Interestingly, the ability of CWS to repeat nonwords may, according to Spencer and Weber-Fox (2014), be predictive of stuttering recovery or persistence. This supposition is based on their finding that young children who continued to stutter (n = 19) were less successful in their ability to repeat nonwords than children who eventually recovered from stuttering (n = 21) and that this ability significantly predicted whether children persisted or recovered from stuttering. These two groups of CWS, however, performed similarly on two forward span tasks (digits and words), and neither of these tasks predicted persistence or recovery. Because the two CWS groups differed in nonword repetition, but not forward span, the authors argued that it is not the VSTM component of nonword repetition that has predictive value for persistence but, rather, it is the phonological processing component. One problem with this interpretation, however, is that the nonword repetition and forward span tasks used in this study were not quite comparable in level of difficulty. Research has consistently revealed that VSTM for digits is better than words and the recall of both digit and word sequences are superior to nonwords (Jones & Macken, 2015). Thus, it is possible that the authors did not find differences between the two groups of CWS on the forward span tasks and that these tasks did not predict persistence/recovery because they were simply not challenging enough to detect subtle differences in performance. As a result, it is not entirely clear, on the basis of this study alone, which nonword repetition component(s) was(were) contributing to stuttering persistence. More research is clearly needed.

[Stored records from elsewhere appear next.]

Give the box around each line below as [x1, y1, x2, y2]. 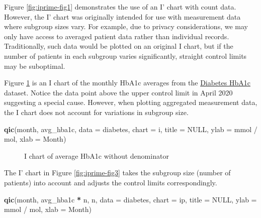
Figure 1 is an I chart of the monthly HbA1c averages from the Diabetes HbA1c [4, 77, 250, 88]
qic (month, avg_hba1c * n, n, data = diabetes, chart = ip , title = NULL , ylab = [4, 194, 257, 204]
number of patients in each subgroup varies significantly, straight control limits [4, 50, 247, 61]
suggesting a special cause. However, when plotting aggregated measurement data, [4, 97, 257, 107]
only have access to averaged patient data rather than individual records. [4, 31, 229, 41]
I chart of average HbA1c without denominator [24, 150, 169, 161]
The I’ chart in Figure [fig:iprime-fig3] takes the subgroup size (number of [4, 167, 231, 178]
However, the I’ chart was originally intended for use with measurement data [4, 11, 241, 22]
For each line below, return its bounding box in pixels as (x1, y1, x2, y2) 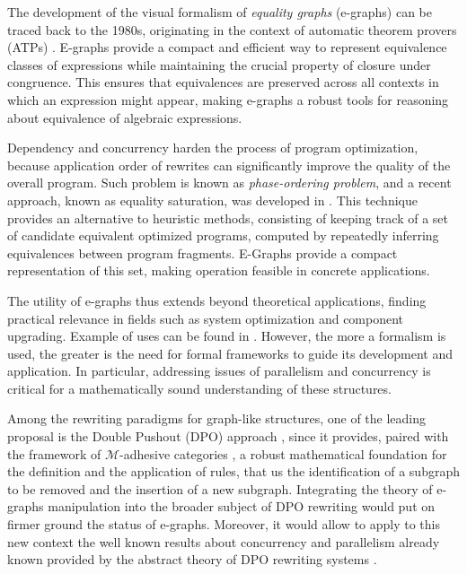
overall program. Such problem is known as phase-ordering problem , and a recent (7, 173, 452, 192)
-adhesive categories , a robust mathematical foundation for (119, 444, 447, 463)
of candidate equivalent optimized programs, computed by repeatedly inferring (7, 226, 439, 245)
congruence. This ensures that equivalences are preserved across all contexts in (7, 73, 439, 91)
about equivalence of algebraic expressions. (7, 108, 242, 126)
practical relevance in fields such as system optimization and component (7, 309, 404, 327)
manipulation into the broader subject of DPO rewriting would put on (48, 497, 436, 516)
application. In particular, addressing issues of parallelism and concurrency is (7, 361, 431, 380)
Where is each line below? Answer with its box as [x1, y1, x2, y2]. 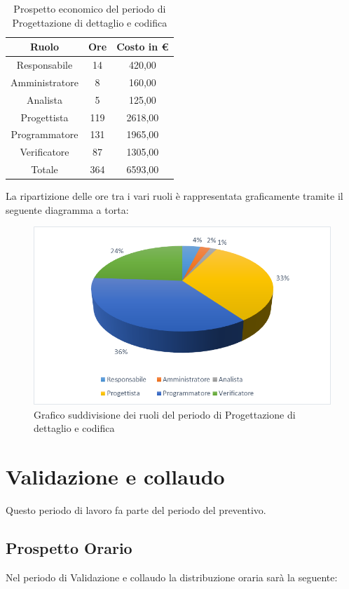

Given that VSTM and word learning share a similar underlying architecture (Acheson & McDonald, 2009; Archibald & Gathercole, 2007; Bishop, North, & Donlan, 1996; Gathercole & Baddeley, 1990), any weaknesses that impact VSTM could potentially influence a child's ability to learn new words. As previously described, one component of Baddeley's (1986, 2003) model of working memory is the phonological loop, which consists of the phonological store, a temporary storage system for verbal information. When learning a new word, children must perceive the novel phonological sequence, accurately form a representation of that sequence in the phonological store (i.e., VSTM), and, then, transform that temporary representation into a more stable phonological representation in long-term memory (Brown & Hulme, 1996; Gathercole, 2006). Thus, the ability to form robust phonological representations depends on VSTM; if a child is unable to maintain these representations in VSTM, then they cannot be properly transformed into long-term memory. Indeed, in support of this relationship, research has revealed that children with weak VSTM skills have reduced vocabulary skills compared with children with stronger VSTM skills (Gathercole, Service, Hitch, Adam, & Martin, 1999; Gathercole, Willis, Emslie, & Baddeley, 1992; Majerus, Poncelet, Greffer, & Van der Linden, 2006).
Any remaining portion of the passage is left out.